=== What you have to do ===
Somewhere below are a line with "solved random instances" and a later line with "It turns out that (42, 230)". Output exactly those lines and all lines between them.

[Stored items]
--

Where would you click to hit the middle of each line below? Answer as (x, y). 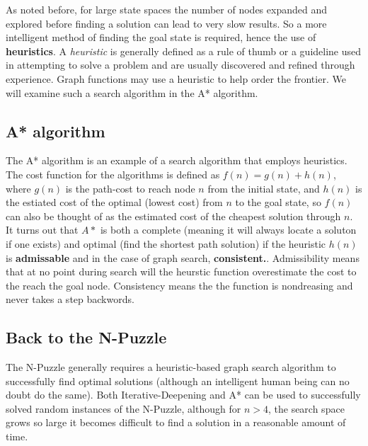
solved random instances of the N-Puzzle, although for (123, 408)
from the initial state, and (264, 188)
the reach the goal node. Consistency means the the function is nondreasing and (179, 285)
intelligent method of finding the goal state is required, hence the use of (161, 37)
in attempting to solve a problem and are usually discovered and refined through (180, 65)
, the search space (306, 408)
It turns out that (42, 230)
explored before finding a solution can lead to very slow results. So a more (166, 23)
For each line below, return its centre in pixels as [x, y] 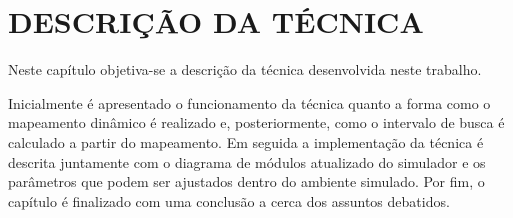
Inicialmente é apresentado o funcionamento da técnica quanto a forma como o [249, 102]
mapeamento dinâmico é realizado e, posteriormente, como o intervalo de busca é [256, 122]
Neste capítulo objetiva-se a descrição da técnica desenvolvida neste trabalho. [245, 69]
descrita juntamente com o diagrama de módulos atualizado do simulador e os [247, 161]
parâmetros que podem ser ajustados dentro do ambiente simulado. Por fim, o [246, 181]
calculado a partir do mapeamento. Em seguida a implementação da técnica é [246, 141]
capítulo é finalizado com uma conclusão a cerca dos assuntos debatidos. [229, 200]

--

=== Output below ===
solved random instances of the N-Puzzle, although for (123, 408)
from the initial state, and (264, 188)
the reach the goal node. Consistency means the the function is nondreasing and (179, 285)
intelligent method of finding the goal state is required, hence the use of (161, 37)
in attempting to solve a problem and are usually discovered and refined through (180, 65)
, the search space (306, 408)
It turns out that (42, 230)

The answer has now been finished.